Topology/Bases

Let ${\displaystyle (X,{\mathcal {T}})}$ be a topological space. A collection ${\displaystyle {\mathcal {B}}}$ of open sets is called a base for the topology ${\displaystyle {\mathcal {T}}}$ if every open set ${\displaystyle U}$ is the union of sets in ${\displaystyle {\mathcal {B}}}$.

Obviously ${\displaystyle {\mathcal {T}}}$ is a base for itself.

In a topological space ${\displaystyle (X,{\mathcal {T}})}$ a collection ${\displaystyle {\mathcal {B}}}$ is a base for ${\displaystyle {\mathcal {T}}}$ if and only if it consists of open sets and for each point ${\displaystyle x\in X}$ and open neighborhood ${\displaystyle U}$ of ${\displaystyle x}$ there is a set ${\displaystyle B\in {\mathcal {B}}}$ such that ${\displaystyle x\in B\subseteq U}$.

Proof:
We need to show that a subset ${\displaystyle U}$ of ${\displaystyle X}$ is open if and only if it is a union of elements in ${\displaystyle B\in {\mathcal {B}}}$. However, the if part is obvious, from the facts that the elements in ${\displaystyle B\in {\mathcal {B}}}$ are open, and that so are arbitrary unions of open sets. Thus, we only have to prove, that any open set ${\displaystyle U}$ indeed is such a union.
Let ${\displaystyle U}$ be any open set.

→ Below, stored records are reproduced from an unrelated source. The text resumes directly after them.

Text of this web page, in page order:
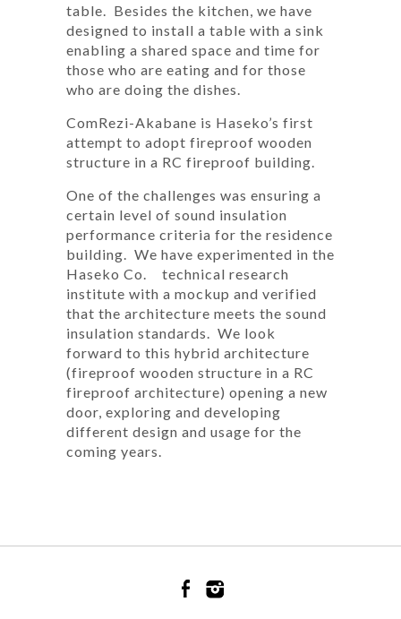
table. Besides the kitchen, we have
designed to install a table with a sink
enabling a shared space and time for
those who are eating and for those
who are doing the dishes.
ComRezi-Akabane is Haseko’s first
attempt to adopt fireproof wooden
structure in a RC fireproof building.
One of the challenges was ensuring a
certain level of sound insulation
performance criteria for the residence
building. We have experimented in the
Haseko Co. technical research
institute with a mockup and verified
that the architecture meets the sound
insulation standards. We look
forward to this hybrid architecture
(fireproof wooden structure in a RC
fireproof architecture) opening a new
door, exploring and developing
different design and usage for the
coming years.
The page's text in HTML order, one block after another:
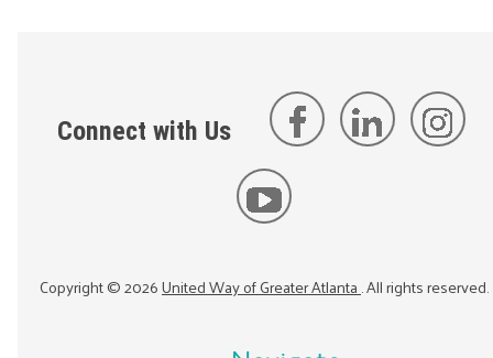
Connect with Us
Copyright ©2026United Way of Greater Atlanta. All rights reserved.
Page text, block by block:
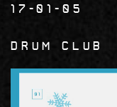
17-01-05
Drum Club
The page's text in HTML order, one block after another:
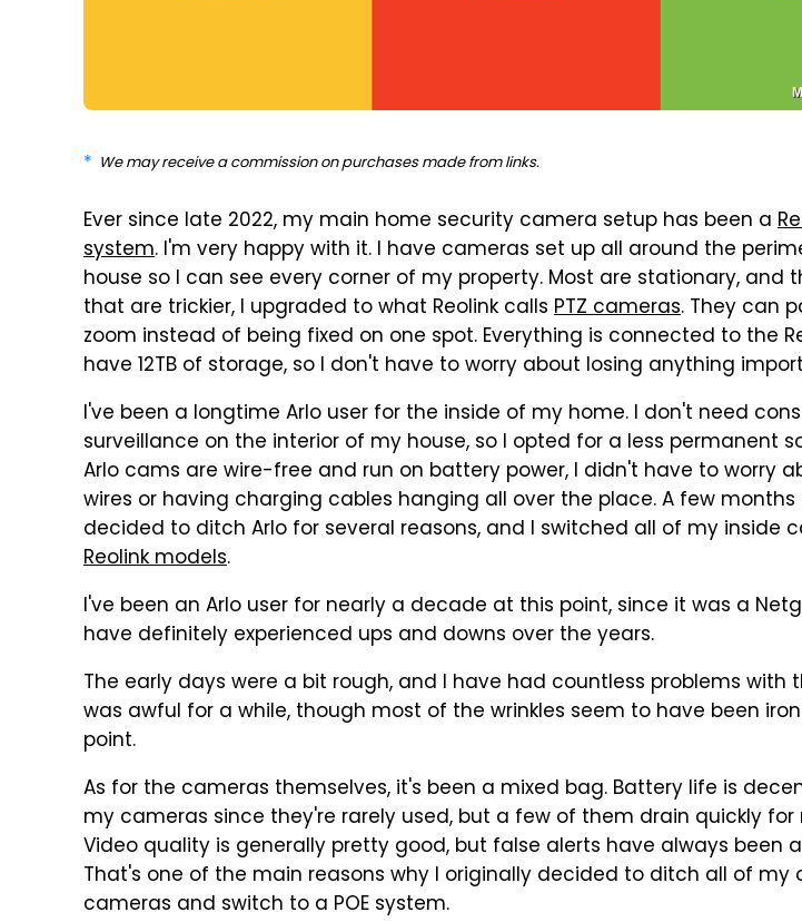
We may receive a commission on purchases made from links.
Ever since late 2022, my main home security camera setup has been a
system. I'm very happy with it. I have cameras set up all around the
house so I can see every corner of my property. Most are stationary, and
that are trickier, I upgraded to what Reolink calls PTZ cameras. They can
zoom instead of being fixed on one spot. Everything is connected to the
have 12TB of storage, so I don't have to worry about losing anything
I've been a longtime Arlo user for the inside of my home. I don't need
surveillance on the interior of my house, so I opted for a less permanent
Arlo cams are wire-free and run on battery power, I didn't have to worry
wires or having charging cables hanging all over the place. A few months
decided to ditch Arlo for several reasons, and I switched all of my inside
Reolink models.
I've been an Arlo user for nearly a decade at this point, since it was a
have definitely experienced ups and downs over the years.
The early days were a bit rough, and I have had countless problems with
was awful for a while, though most of the wrinkles seem to have been
point.
As for the cameras themselves, it's been a mixed bag. Battery life is
my cameras since they're rarely used, but a few of them drain quickly for
Video quality is generally pretty good, but false alerts have always been
That's one of the main reasons why I originally decided to ditch all of my
cameras and switch to a POE system.
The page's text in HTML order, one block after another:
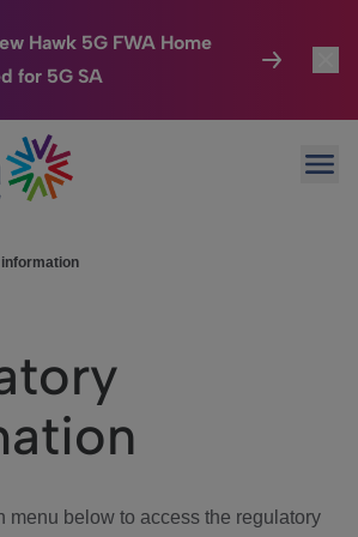
Hawk 5G FWA Home
for 5G SA
menu below to access the regulatory
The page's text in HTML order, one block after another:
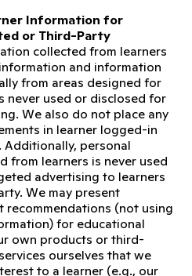
Information for
or Third-Party
collected from learners
and information
from areas designed for
never used or disclosed for
We also do not place any
in learner logged-in
Additionally, personal
from learners is never used
advertising to learners
We may present
recommendations (not using
for educational
own products or third-
ourselves that we
to a learner (e.g., our
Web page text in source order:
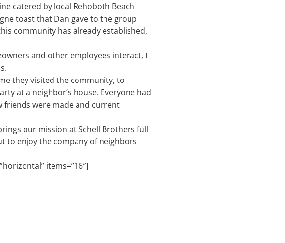
catered by local Rehoboth Beach
toast that Dan gave to the group
community has already established,
and other employees interact, I
they visited the community, to
at a neighbor’s house. Everyone had
friends were made and current
our mission at Schell Brothers full
to enjoy the company of neighbors
items=”16″]
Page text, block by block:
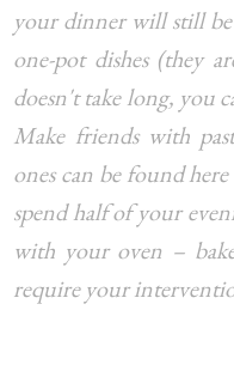
your dinner will still be
one-pot dishes (they
doesn't take long, you
Make friends with
ones can be found
spend half of your
with your oven –
require your
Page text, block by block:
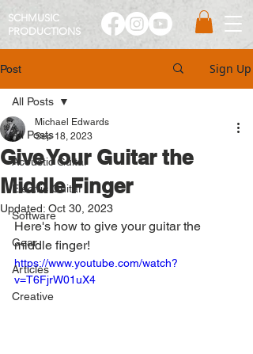
SCHMUSIC
PRO DUCTIONS
Post Sign Up
All Posts
Acoustic Guitar
Electric Guitar
Software
Gear
Articles
Creative
All Posts
Give Your Guitar the
Middle Finger
Michael Edwards
Sep 18, 2023
Updated: Oct 30, 2023
Here's how to give your guitar the
middle finger!
https://www.youtube.com/watch?
v=T6FjrW01uX4
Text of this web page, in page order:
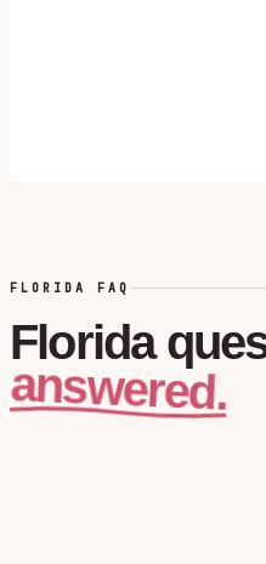
FLORIDA FAQ
Florida
answered.
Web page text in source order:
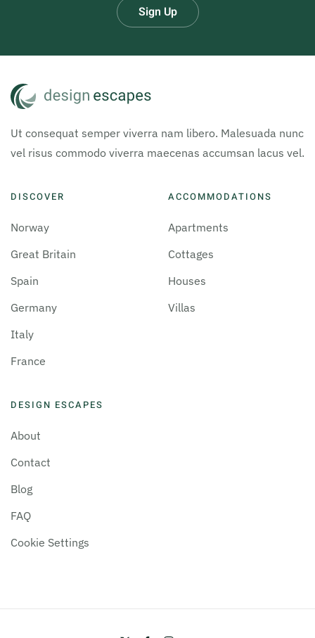
Sign Up
Ut consequat semper viverra nam libero. Malesuada nunc
vel risus commodo viverra maecenas accumsan lacus vel.
DISCOVER
Norway
Great Britain
Spain
Germany
Italy
France
ACCOMMODATIONS
Apartments
Cottages
Houses
Villas
DESIGN ESCAPES
About
Contact
Blog
FAQ
Cookie Settings
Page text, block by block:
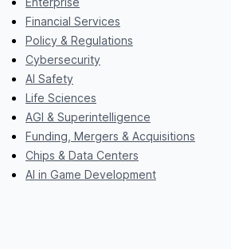
Financial Services
Policy & Regulations
Cybersecurity
AI Safety
Life Sciences
AGI & Superintelligence
Funding, Mergers & Acquisitions
Chips & Data Centers
AI in Game Development
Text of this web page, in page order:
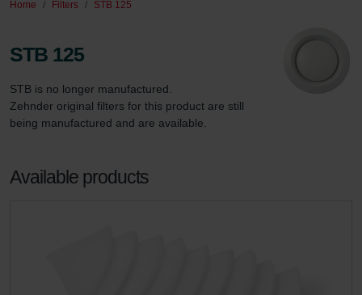
Home Filters STB 125
STB 125
STB is no longer manufactured.
Zehnder original filters for this product are still
being manufactured and are available.
Available products
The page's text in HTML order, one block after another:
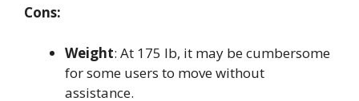
Cons:
Weight: At 175 lb, it may be cumbersome
for some users to move without
assistance.
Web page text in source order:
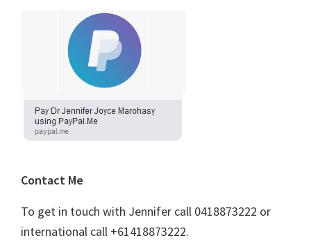
Contact Me
To get in touch with Jennifer call 0418873222 or
international call +61418873222.

Consider any element ${\displaystyle x\in U}$. By assumption, there is at least one element in ${\displaystyle {\mathcal {B}}}$, which both contains ${\displaystyle x}$ and is a subset of ${\displaystyle U}$. By the axiom of choice, we may simultaneously for each ${\displaystyle x\in U}$ choose such an element ${\displaystyle B_{x}\in {\mathcal {B}}}$. The union of all of them indeed is ${\displaystyle U}$. Thus, any open set can be formed as a union of sets within ${\displaystyle {\mathcal {B}}}$.

Let ${\displaystyle X}$ be any set and ${\displaystyle {\mathcal {B}}}$ a collection of subsets of ${\displaystyle X}$. There exists a topology ${\displaystyle {\mathcal {T}}}$ on ${\displaystyle X}$ such that ${\displaystyle {\mathcal {B}}}$ is a base for ${\displaystyle {\mathcal {T}}}$ if and only if ${\displaystyle {\mathcal {B}}}$ satisfies the following:

1. If ${\displaystyle x\in X}$, then there exists a ${\displaystyle B\in {\mathcal {B}}}$ such that ${\displaystyle x\in B}$.
2. If ${\displaystyle B_{1},B_{2}\in {\mathcal {B}}}$ and ${\displaystyle x\in B_{1}\cap B_{2}}$, then there is a ${\displaystyle B\in {\mathcal {B}}}$ such that ${\displaystyle x\in B\subseteq B_{1}\cap B_{2}}$.

Remark : Note that the first condition is equivalent to saying that The union of all sets in ${\displaystyle {\mathcal {B}}}$ is ${\displaystyle X}$.

Let ${\displaystyle X}$ be any set and ${\displaystyle {\mathcal {S}}}$ a collection of subsets of ${\displaystyle X}$. Then ${\displaystyle {\mathcal {S}}}$ is a semibase if a base of X can be formed by a finite intersection of elements of ${\displaystyle {\mathcal {S}}}$.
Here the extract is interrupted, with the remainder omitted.